La enfermera Steiner se aclaró la garganta.
—Pero, Monte...
—¿Cassie? Siento no haberte defendido nunca. —Monte Leburne se echó a llorar—. Dejé que te hicieran daño, y no hice nada para ayudarte.
—No pasa nada, Monte.
—Sí, sí que pasa. Protegí a todos los demás, ¿no? Pero a ti no.
—Eso ya es agua pasada. Ahora estoy en un lugar mejor. Y quiero que vengas conmigo.
—Yo ahora protejo a mi familia. He aprendido. Papá era un mal hombre.
—Eso ya lo sé. Pero, Monte, has dicho que nunca mataste a ningún poli.
—Tú ya lo sabes.
—Pero ¿y el agente Henry Donovan?
—Chisss...
—¿Qué?
—Chisss... Te van a oír —dijo él—. Eso fue fácil. Total, ya estaba condenado. Me tenían pillado, por la muerte de Lazlow y Greene. Me habían atrapado. Iba a caerme la perpetua igualmente. ¿Qué más da, uno más, si así salgo ganando? ¿Entiendes?
Una mano helada rodeó el corazón de Kat y se lo apretó.
Hasta la enfermera Steiner tenía dificultades para mantener la tranquilidad.
—Explícamelo, Monte. ¿Por qué disparaste al agente Donovan?
—¿Es eso lo que crees? Yo simplemente me cargué el muerto. Ya había pringado. ¿No lo ves?
—¿No lo mataste tú?
Leburne no respondió.
—¿Monte? —le dijo. Estaba perdiéndolo—. Si no fuiste tú, ¿quién lo mató?
—¿Quién? —respondió él con una voz cada vez más ausente.

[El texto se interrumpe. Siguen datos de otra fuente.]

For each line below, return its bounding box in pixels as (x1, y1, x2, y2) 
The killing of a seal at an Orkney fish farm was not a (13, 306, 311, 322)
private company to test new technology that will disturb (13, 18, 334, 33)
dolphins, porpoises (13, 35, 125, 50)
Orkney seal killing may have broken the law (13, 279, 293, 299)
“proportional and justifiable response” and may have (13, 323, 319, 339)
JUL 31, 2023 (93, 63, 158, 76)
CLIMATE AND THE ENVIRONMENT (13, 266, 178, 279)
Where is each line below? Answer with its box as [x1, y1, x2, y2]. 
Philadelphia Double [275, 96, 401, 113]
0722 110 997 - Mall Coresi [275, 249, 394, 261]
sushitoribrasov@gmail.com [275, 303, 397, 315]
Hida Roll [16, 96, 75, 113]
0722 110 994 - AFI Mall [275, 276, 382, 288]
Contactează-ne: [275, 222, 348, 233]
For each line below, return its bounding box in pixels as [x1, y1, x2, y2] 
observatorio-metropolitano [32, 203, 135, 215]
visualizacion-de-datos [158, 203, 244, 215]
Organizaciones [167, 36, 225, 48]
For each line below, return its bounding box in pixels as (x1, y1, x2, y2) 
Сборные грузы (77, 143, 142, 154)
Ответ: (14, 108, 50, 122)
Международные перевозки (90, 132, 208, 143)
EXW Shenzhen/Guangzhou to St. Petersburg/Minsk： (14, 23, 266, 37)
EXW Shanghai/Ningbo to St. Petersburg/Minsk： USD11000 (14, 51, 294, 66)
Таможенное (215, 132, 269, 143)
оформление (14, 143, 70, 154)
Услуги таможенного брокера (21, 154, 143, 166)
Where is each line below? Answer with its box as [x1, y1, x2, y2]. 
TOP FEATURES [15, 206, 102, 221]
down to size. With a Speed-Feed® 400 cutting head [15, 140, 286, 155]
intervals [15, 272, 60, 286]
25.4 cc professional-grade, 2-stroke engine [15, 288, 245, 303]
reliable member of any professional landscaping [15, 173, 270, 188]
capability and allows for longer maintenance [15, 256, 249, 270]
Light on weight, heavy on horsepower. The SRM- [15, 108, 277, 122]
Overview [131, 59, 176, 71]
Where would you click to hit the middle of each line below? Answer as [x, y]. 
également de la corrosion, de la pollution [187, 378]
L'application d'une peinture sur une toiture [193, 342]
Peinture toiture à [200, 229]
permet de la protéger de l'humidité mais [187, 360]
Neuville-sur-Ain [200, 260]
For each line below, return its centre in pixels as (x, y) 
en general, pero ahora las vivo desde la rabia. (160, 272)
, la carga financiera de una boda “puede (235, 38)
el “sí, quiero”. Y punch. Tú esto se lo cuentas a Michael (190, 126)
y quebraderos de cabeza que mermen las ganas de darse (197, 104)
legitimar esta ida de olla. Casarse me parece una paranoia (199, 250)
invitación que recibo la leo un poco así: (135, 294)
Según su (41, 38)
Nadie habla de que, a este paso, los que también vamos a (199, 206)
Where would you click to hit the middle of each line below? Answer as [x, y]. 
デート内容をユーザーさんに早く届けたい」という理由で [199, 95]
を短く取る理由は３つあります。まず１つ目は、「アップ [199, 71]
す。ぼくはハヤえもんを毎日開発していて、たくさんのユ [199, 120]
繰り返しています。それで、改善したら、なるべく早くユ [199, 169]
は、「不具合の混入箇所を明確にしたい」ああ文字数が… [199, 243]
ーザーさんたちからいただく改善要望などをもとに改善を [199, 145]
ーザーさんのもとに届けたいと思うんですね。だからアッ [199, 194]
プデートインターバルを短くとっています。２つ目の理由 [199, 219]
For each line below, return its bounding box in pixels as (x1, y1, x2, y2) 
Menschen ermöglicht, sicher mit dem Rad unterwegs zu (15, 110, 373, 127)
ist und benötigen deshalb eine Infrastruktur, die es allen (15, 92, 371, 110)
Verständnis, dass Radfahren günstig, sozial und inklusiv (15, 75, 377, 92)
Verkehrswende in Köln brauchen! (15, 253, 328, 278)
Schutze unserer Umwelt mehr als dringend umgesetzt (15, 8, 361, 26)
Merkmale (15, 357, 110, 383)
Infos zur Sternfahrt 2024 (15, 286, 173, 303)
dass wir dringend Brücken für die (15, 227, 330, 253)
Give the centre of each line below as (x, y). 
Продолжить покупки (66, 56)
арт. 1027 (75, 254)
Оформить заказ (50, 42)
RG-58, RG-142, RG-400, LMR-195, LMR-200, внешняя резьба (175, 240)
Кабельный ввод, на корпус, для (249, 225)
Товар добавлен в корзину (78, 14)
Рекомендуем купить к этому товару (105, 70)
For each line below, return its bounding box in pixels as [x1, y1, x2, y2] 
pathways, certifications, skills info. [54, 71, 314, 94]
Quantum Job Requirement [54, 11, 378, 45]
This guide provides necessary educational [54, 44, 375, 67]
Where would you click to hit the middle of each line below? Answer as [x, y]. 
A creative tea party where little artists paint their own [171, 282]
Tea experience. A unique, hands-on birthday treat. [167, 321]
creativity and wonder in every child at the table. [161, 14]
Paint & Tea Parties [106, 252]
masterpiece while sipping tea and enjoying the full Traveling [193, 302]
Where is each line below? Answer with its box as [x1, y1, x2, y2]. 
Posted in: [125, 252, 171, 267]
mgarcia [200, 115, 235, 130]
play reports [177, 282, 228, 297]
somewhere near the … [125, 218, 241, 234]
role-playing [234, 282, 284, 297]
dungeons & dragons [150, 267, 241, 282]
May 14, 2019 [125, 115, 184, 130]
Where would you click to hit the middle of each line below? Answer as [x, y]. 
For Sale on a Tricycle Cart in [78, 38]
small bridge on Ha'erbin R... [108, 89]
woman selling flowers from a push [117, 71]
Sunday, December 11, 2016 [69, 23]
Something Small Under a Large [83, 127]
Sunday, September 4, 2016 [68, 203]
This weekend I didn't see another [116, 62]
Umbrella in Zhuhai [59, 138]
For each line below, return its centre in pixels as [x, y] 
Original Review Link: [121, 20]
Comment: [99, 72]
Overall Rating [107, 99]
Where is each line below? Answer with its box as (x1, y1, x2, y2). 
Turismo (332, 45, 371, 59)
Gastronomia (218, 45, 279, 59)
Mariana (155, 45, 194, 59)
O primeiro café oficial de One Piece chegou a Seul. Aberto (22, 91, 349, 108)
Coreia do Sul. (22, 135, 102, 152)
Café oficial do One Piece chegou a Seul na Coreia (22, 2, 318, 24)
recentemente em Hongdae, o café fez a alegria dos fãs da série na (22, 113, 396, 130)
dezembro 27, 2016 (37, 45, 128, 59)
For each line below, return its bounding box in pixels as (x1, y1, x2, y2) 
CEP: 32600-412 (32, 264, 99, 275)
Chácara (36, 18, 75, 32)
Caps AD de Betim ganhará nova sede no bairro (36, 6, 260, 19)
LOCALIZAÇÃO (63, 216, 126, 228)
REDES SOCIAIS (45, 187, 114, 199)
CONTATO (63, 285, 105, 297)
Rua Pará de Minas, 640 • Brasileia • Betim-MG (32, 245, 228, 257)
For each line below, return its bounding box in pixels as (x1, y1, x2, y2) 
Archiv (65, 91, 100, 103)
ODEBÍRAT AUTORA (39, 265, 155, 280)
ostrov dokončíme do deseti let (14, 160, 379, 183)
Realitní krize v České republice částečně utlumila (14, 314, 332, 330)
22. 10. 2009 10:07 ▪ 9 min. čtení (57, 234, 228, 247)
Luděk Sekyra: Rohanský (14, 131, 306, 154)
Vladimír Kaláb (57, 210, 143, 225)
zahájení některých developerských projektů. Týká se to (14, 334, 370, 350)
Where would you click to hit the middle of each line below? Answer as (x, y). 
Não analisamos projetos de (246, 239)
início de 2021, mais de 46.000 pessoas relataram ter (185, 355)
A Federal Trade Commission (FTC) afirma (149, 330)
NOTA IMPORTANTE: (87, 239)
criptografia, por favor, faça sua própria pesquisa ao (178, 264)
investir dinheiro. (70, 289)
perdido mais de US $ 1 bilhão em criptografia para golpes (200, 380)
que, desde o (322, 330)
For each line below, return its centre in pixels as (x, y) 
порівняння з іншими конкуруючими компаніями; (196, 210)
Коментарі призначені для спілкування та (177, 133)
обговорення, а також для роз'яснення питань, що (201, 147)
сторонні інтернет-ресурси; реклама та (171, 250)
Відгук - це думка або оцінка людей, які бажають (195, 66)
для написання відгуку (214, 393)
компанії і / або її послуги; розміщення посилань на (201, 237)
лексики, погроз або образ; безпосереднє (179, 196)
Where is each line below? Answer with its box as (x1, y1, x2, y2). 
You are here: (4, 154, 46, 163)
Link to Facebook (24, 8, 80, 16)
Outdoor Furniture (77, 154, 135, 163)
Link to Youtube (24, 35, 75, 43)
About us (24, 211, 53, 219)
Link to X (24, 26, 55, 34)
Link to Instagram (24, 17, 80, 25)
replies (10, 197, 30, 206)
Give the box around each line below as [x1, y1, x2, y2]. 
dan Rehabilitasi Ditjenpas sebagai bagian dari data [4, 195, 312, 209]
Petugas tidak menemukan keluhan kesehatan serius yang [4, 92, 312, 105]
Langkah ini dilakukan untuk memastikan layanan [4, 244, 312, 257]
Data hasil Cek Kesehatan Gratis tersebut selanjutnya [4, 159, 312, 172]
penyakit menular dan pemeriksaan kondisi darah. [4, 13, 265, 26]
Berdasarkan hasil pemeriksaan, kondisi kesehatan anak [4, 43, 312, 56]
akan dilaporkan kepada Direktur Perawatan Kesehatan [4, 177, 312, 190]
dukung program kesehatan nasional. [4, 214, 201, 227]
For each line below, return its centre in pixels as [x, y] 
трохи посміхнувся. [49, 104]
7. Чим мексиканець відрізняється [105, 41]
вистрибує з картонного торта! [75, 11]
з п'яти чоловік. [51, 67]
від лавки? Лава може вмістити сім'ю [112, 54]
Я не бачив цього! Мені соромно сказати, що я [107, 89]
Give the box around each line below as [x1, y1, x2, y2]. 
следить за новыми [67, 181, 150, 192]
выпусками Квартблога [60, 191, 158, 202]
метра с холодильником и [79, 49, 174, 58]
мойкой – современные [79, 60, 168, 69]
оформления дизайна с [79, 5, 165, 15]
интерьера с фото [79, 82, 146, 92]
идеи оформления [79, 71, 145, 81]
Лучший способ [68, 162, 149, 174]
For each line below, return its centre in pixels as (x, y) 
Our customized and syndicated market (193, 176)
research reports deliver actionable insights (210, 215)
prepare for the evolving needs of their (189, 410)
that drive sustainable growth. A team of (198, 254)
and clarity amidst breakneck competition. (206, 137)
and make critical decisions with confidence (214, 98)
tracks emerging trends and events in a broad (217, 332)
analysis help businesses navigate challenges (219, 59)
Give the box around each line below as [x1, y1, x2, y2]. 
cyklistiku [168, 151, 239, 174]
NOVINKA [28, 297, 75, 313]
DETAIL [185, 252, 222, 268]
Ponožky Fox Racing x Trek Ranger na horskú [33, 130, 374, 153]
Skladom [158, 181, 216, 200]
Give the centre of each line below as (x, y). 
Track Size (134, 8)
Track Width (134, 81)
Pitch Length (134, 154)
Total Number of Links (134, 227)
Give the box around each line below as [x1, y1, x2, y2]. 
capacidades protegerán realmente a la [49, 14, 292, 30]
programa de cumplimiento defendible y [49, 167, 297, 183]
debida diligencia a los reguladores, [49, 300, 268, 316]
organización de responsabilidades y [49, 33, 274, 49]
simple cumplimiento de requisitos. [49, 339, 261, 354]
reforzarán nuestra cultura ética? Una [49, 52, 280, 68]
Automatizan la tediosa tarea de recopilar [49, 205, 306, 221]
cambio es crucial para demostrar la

—¿Quién mató a Henry Donovan?
—¿Y cómo voy a saberlo? Vinieron a verme. El día después de mi detención. Me dijeron que cogiera el dinero y me cargara el muerto.
—¿Quiénes?
Monte cerró los ojos.
—Tengo mucho sueño.
—Monte, ¿quién te dijo que te cargaras el muerto?
—Nunca debí dejar que papá se saliera de rositas, Cassie. Lo que te hizo... Yo lo sabía. Mamá lo sabía. Y no hicimos nada. Lo siento.
—¿Monte?
—Tan cansado...
—¿Quién te dijo que te cargaras el muerto?
Pero Monte Leburne ya estaba dormido.